Bevor die Ausstellung zur namensgebenden Zeit kommt, die "Schwule und Lesben in Nazi-Europa" erleiden mussten, behandelt sie zunächst das Kapitel "Hoffnung auf Emanzipation", das Aufblühen von homosexueller Subkultur, Aufklärung und Aktivismus zwischen dem Ende des 19. Jahrhunderts und den 1930er-Jahren. Wobei der damalige Begriff "Homosexualität" ein sehr breiter Sammelbegriff war für alles, was heute separate Gruppen der LGBTQI+-Gemeinschaft sind.
Dieser Hoffnung bereiteten die Nazis aber bald ein brutales Ende. Zunächst in Deutschland, wo sie nach ihrer Machtergreifung 1935 den Paragraph 175 deutlich verschärften. Im Anschluss aber natürlich auch in den Teilen Europas, die nach und nach unter ihre Kontrolle gerieten.
Männer gefährdeter als Frauen
Etwa 100.000 homosexuelle Männer seien von den Nazi-Behörden erfasst worden, so Florence Tamagne, wissenschaftliche Kuratorin der Ausstellung, im Interview mit dem BRF. Sie ist Dozentin für zeitgenössische Geschichte an der Universität Lille und Expertin für die Geschichte der Homosexualität. 50.000 von ihnen seien verurteilt worden, 5.000 bis 15.000 in Lager gekommen, wo etwa die Hälfte umgekommen sei.
Schwule Männer waren dabei meist gefährdeter als lesbische Frauen - auch das thematisiert die Ausstellung. Wenn Frauen jedoch aus anderen Gründen ins Visier des Regimes gerieten, etwa weil sie Jüdinnen waren oder Kommunistinnen, konnte ihre Homosexualität durchaus einen zusätzlichen Risikofaktor darstellen.
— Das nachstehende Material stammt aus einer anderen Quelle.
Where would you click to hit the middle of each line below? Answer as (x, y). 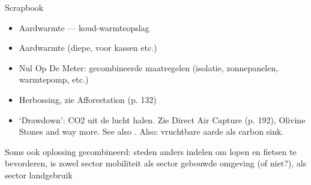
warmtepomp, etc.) (54, 79)
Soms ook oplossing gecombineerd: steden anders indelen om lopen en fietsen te (151, 151)
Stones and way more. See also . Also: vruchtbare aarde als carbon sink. (151, 131)
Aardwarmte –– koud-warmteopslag (84, 27)
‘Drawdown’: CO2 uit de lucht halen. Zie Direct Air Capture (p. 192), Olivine (162, 119)
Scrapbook (24, 7)
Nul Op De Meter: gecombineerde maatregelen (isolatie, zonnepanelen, (149, 67)
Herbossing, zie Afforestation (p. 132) (88, 99)
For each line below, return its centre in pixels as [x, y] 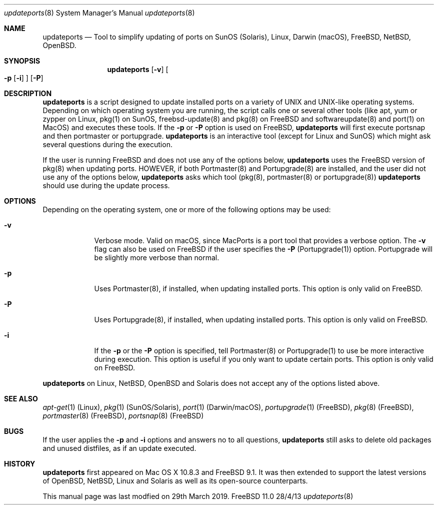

Ganz entscheidend für das Schicksal von Homosexuellen war aber, wo sie sich befanden, insbesondere wie gesagt bei Männern: Paragraph 175 galt nominell nur innerhalb Deutschlands. Die Ausstellung vergleicht deshalb die Situation dort unter anderem mit der in Frankreich, den Niederlanden und Belgien.
Im besetzten Belgien habe es keine echte Verfolgung von Homosexuellen gegeben, so Tamagne. Denn Paragraph 175 habe hier nicht gegolten. Das homosexuelle Leben habe also auch während des Zweiten Weltkriegs weitergehen können - wenn auch in diskreter Form. In den seltenen Fällen, in denen belgische Staatsangehörige in Belgien von den Deutschen wegen Homosexualität verhaftet worden seien, sei es eigentlich vor allem um homosexuelle Beziehungen zu deutschen Soldaten gegangen.
Lage in annektierten Gebieten komplizierter
Noch einmal komplizierter war die Lage in annektierten Gebieten. Denn hier galten nicht überall beziehungsweise nicht einmal für alle Volksgruppen in einem Gebiet die gleichen Regeln. Im annektierten Elsass und Moseldepartement hätten die Deutschen beispielsweise Paragraph 175 angewandt. Für die annektierten ostbelgischen Gebiete habe die Forschung jedoch bisher keine Hinweise auf Verhaftungen wegen Homosexualität finden können.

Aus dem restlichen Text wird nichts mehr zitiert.